I totally forgot about this book, which flew largely under the radar, until recently. It is back again, adapted as a podcast, which works beautifully with its content. It tells a complicated and multi-webbed story of a Silicon Valley kidnapping, a corporate takeover, and a shock jock radio host broadcasting through the entire mess. As some of the story is told in radio broadcasts, it translates perfectly into podcast form, coming to life in a new way perfectly suited to the medium.

This is a great listen, but is it as good as the book? Is the movie ever as good as the book? Something is always lost in translation, especially as this is a longer novel with a bunch of quick, clever jokes.As with movie adaptations, something here feels a bit simplified for consumption. You will enjoy this podcast, but you know I’m a book lover first and foremost. Read the book, and listen to the podcast.

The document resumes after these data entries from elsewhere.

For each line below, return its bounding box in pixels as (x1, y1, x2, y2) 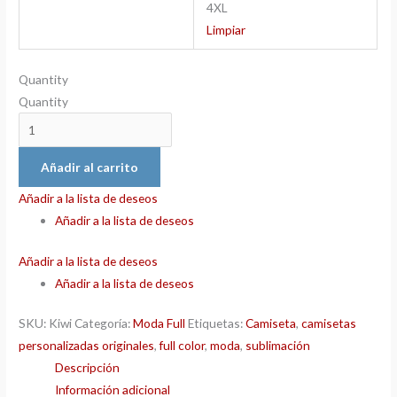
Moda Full (133, 315, 186, 331)
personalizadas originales (19, 338, 155, 354)
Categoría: (74, 315, 134, 331)
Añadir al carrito (41, 160, 139, 175)
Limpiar (206, 21, 245, 37)
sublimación (245, 338, 311, 354)
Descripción (55, 360, 121, 376)
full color (160, 338, 206, 354)

There are three episodes out now, each one ending on a hilarious, just-this-side-of-plausible cliffhanger. I will stay tuned, and if you are looking for something new to add to your morning commute, consider This Is Rage.

This Is Rage Podcast Page on Itunes.com

This is Rage: A Novel of Silicon Valley and Other Madness on Amazon.com/Powell’s.com/Indiebound.org

Ken Goldstein’s This is Rage page (with an excerpt from the book)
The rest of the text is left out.